Activation of cMet results in tumor cell mobility, dissociation, invasion and adhesion to the extracellular matrix via known signaling pathways37 involving PI3K in addition to FAK and ERK/PAK-P21, MAP kinase, STAT-1 and STAT-3, that are responsible for branching morphogenesis (see review32). All these are included in our signature. Small molecules have been reported to act directly against these pivotal kinases and also against Gab-1. In particular, PHA66572 has been reported to block PI3K function in cell lines from small-cell and gastric carcinomas and gliomas, whereas SU11274 inhibits FAK that is responsible for loss of intracellular junctions and increased cell matrix adhesion during mobility and scatter responses in cell culture.49 So cMet downstream transducers and signaling pathways provide a range of potential specific targets.
The CD146 extracellular domain is involved in endothelial–endothelial cell adhesion through tight junctions. The intracellular domain promotes the recruitment of the Src family kinase FYN as well as tyrosine phosphorylation of several intracellular proteins, including FAK (and paxillin), that are present in focal adhesion plaques.37, 50, 51 We observed increased FAK and FYN immunostaining in breast carcinomas of poor outcome compared with tumors from patients with longer survival. This is probably a result of increased cellular signals from cMet and CD146, which both act through FYN signaling pathways upon angiogenesis and rearrangement of the actin skeleton.49–51 Experimental studies have shown that anti-CD146 monoclonal antibodies inhibit proliferation and migration of endothelial cells and angiogenesis, reflected by a reduction in blood vessel density associated with tumor growth inhibition.51 This treatment exhibited no cytotoxic effects in animals, and its efficacy increased when the anti-CD146 monoclonal antibody AA98 was combined with other anticancer agents.51 Our data suggest that inhibition of CD146 and cMet in tumors overexpressing both markers should have a synergistic effect in potentially reducing angiogenesis and cell spreading, but clinical studies are required to demonstrate the efficacy of this strategy for human therapy.

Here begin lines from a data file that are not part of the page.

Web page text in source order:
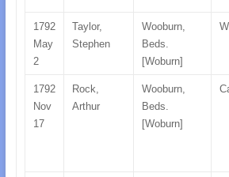
1792
May
2
Taylor,
Stephen
Wooburn,
Beds.
[Woburn]
1792
Nov
17
Rock,
Arthur
Wooburn,
Beds.
[Woburn]
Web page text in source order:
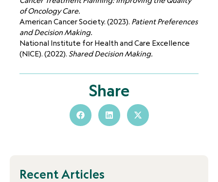
of Oncology Care.
American Cancer Society. (2023). Patient Preferences
and Decision Making.
National Institute for Health and Care Excellence
(NICE). (2022). Shared Decision Making.
Share
Recent Articles
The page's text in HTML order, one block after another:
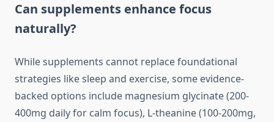
Can supplements enhance focus
naturally?
While supplements cannot replace foundational
strategies like sleep and exercise, some evidence-
backed options include magnesium glycinate (200-
400mg daily for calm focus), L-theanine (100-200mg,
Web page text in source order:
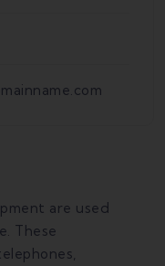
are used
These
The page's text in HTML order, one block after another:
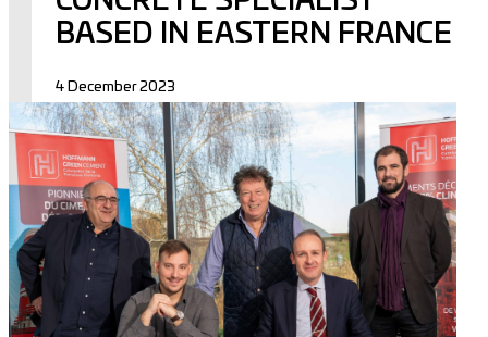
BASED IN EASTERN FRANCE
4 December 2023
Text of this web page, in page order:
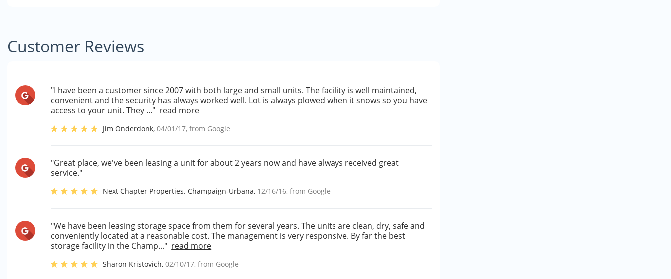
Customer Reviews
"I have been a customer since 2007 with both large and small units. The facility is well maintained,
convenient and the security has always worked well. Lot is always plowed when it snows so you have
access to your unit. They ..." read more
Jim Onderdonk,04/01/17, from Google
"Great place, we've been leasing a unit for about 2 years now and have always received great
service."
Next Chapter Properties. Champaign-Urbana, 12/16/16, from Google
"We have been leasing storage space from them for several years. The units are clean, dry, safe and
conveniently located at a reasonable cost. The management is very responsive. By far the best
storage facility in the Champ..." read more
Sharon Kristovich,02/10/17, from Google
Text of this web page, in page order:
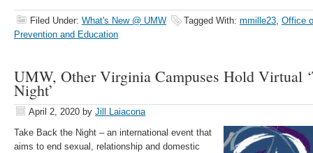
Filed Under: What's New @ UMW Tagged With: mmille23, Office
Prevention and Education
UMW, Other Virginia Campuses Hold Virtual
Night’
April 2, 2020 by Jill Laiacona
Take Back the Night – an international event that
aims to end sexual, relationship and domestic
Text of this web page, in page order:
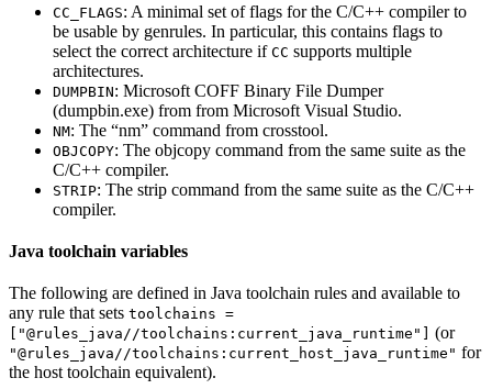
CC_FLAGS: A minimal set of flags for the C/C++ compiler to
be usable by genrules. In particular, this contains flags to
select the correct architecture if CC supports multiple
architectures.
DUMPBIN: Microsoft COFF Binary File Dumper
(dumpbin.exe) from from Microsoft Visual Studio.
NM: The “nm” command from crosstool.
OBJCOPY: The objcopy command from the same suite as the
C/C++ compiler.
STRIP: The strip command from the same suite as the C/C++
compiler.
Java toolchain variables
The following are defined in Java toolchain rules and available to
any rule that sets toolchains =
["@rules_java//toolchains:current_java_runtime"] (or
"@rules_java//toolchains:current_host_java_runtime" for
the host toolchain equivalent).
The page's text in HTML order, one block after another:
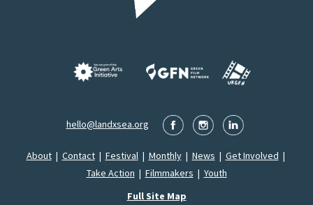
hello@landxsea.org
About| Contact| Festival| Monthly| News | Get Involved |
Take Action | Filmmakers | Youth
Full Site Map
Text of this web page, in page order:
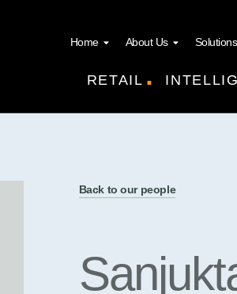
Home About Us Solutions
RETAIL .
Back to our people
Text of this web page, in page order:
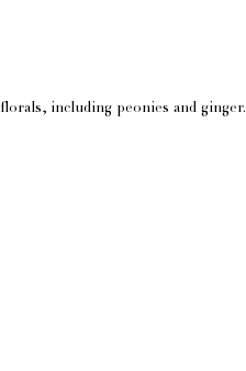
including peonies and ginger.

In conclusion, we have used a standardized immunocytochemical procedure that is easy to perform in current practice with fixed tissue, to detect 42 potential prognostic markers. High-throughput quantitative densitometry was then applied to digitized TMA microscopic images. We were thus able to identify a simplified 15-marker signature predictive of disease outcome in 78.9% of a series of 924 patients, whatever their ER, PgR and c-erb B2 status, that could allow selection of those who can benefit from more aggressive therapies. Moreover, the markers identified may also be predictive of response to specific therapies like anthracycline/paxitaxel treatment or to more tailored therapies.

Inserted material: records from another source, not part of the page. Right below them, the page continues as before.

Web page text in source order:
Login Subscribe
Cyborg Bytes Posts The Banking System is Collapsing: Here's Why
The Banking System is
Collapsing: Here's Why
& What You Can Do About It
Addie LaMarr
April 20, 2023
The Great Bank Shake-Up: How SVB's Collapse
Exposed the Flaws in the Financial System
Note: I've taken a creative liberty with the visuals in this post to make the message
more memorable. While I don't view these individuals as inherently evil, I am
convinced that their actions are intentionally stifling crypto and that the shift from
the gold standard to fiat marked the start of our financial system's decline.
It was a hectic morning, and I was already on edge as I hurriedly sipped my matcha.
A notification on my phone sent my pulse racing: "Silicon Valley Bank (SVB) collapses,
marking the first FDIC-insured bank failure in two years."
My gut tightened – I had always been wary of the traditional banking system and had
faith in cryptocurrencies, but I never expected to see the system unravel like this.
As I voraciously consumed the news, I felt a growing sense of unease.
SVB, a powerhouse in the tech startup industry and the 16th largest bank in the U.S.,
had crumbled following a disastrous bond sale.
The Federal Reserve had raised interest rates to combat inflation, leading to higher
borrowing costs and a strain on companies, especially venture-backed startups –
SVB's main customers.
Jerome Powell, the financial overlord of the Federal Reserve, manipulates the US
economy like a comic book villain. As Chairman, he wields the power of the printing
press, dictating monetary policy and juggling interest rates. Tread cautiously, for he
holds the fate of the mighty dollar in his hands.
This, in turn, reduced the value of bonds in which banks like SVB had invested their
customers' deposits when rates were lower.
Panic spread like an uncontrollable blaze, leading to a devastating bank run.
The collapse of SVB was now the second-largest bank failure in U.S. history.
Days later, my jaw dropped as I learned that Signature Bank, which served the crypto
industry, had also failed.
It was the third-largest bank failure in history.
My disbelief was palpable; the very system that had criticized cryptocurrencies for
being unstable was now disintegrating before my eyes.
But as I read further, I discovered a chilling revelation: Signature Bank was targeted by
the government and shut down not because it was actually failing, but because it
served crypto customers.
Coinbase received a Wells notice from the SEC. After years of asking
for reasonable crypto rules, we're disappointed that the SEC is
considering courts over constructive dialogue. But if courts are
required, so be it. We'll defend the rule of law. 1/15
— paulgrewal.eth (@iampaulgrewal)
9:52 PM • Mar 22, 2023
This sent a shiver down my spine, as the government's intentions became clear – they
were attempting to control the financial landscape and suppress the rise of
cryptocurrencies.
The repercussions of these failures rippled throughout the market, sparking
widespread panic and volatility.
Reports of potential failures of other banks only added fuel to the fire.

A deeper insight of the immunoprofile of the tumor subgroups included in this 924 series is now under investigation, particularly of those from node negative patients, and of “triple negative” tumor subset, using (i) additional markers and (ii) longer follow-up (up-dating with 2-year longer follow-up), but (iii) the same procedures for immunostaining automated quantification on TMA, and the same methods for statistical analysis. Our goal is now to identify an immunocytochemical signature predictive of poor outcome that would enable to select node negative patients who might benefit from more aggressive therapy and also that could significantly reduce unnecessary treatment in about 70% of node negative patients along with reduced drawbacks and costs of early breast cancer management. Our purpose is also to identify relevant new targets for specific therapy.
We are grateful to ROCHE for supporting Master's and PhD projects (V. Secq and S. Giusiano).